If you take it slow, kissing and hand holding will come over time when you are comfortable with this.

Figure that you will meet several women before you find one that you really click with.

About who pays… if you invite you pay. If she invites she pays. After the first couple of coffe dates, which you pay for, you can bring this up and discuss it … make a light hearted statement that you have been out of circulation for a while and ask her how it works… suggest that the one who invites is the one who pays.

Personally, I would not go out with a guy who expects that every date will be dutch… I like to be treated on a date. Then when I ask him out I get a kick out of treating my date to something special.


----------



## cloudwithleggs

You sound like you need time, i know the feeling, i need that too.

I am totally happy making a friendship but not meeting yet.

I've pulled all pics of myself off the dating sites i was on and i don't even visit them now.

There is one guy that text's me, but it had already gone sexual and to me it feels wrong because it started on the wrong footing. That and i'm not sure what we have in common, he is not into gaming, i have this feeling he just wants sex, i am going to talk with him this weekend.

I have a high sex drive, so it is tempting to jump straight in, but emotionally i am not ready.

I think i'd be happier with someone that had never seen me before, so no pre conceived ideas and nothing sexual. 

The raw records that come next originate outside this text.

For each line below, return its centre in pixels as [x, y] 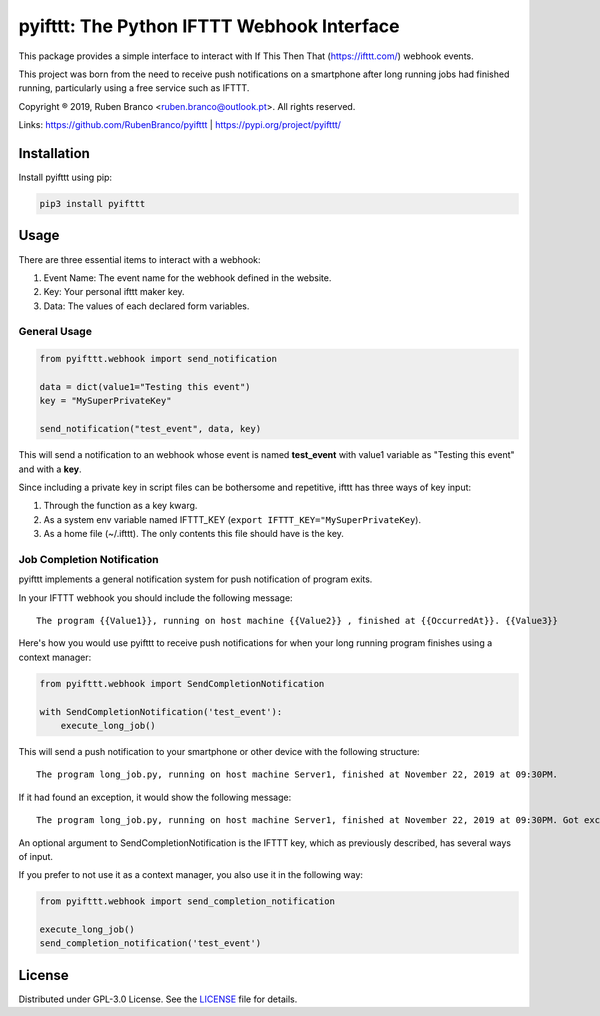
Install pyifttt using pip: [65, 177]
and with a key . [50, 469]
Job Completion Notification [88, 559]
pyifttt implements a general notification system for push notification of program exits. [195, 579]
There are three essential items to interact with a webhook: [139, 259]
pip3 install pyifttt [92, 203]
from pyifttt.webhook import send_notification [158, 359]
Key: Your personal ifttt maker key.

but to find men that just want friendship is nigh on impossible, so diablo 3 is my friend  i'm a barb :smthumbup:

I am british i don't think we are reserved, well the guy texting me is defiantly not reserved and he is british also.


----------



## geek down

cloudwithleggs said:


> but to find men that just want friendship is nigh on impossible, so diablo 3 is my friend  i'm a barb :smthumbup:
> 
> I am british i don't think we are reserved, well the guy texting me is defiantly not reserved and he is british also.


Assassin or Rogue for the win babe!!!


----------



## rumple9

I'm playing Diablo3 too lol its crap


----------